Autonomy Institute, a US-based cooperative research consortium focused on advancing and accelerating autonomy and AI at the edge (where computation and data storage are brought closer to where they are needed), has announced plans to launch a Public Infrastructure Network Node (PINN) pilot at the Texas Military Department in Austin, Texas.
PINN is set to be the first unified open standard to incorporate 5G wireless, edge computing, radar, lidar, enhanced GPS and intelligent transportation systems (ITS) as a single unified system.
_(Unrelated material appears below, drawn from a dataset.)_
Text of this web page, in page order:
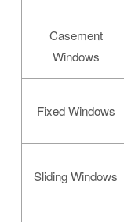
Casement
Windows
Fixed Windows
Sliding Windows

According to Autonomy Institute, PINN represents a breakthrough in digital infrastructure, solving the current challenge of delivering low-latency computing and sensors at the edge while avoiding unsightly urban infrastructure sprawl. Connected and autonomous vehicles (CAV) in particular, and many other smart city applications, require sub-10 millisecond latencies and high bandwidths to operate safely. PINNs filled with sensors and communication and edge computing equipment will be placed 305m away from each other and will look similar to street lights.
“Investment in 21st century intelligent and autonomous infrastructure is among the highest priorities for stimulating economic expansion, national security and job growth. Edge computing, 5G wireless, intelligent transportation systems, resilient alternative positioning, navigation timing (APNT) and resilient electrical grids will drive the largest infrastructure buildout in our nation’s history. Digital edge will drive the world economy,” said Jeffrey DeCoux, chairman and fellow at Autonomy Institute.
PINN is seen as the critical element required to advance intelligent and autonomous solutions for city resilience, and Autonomy Institute says its goal is to have tens of thousands of PINNs deployed by mid-2022.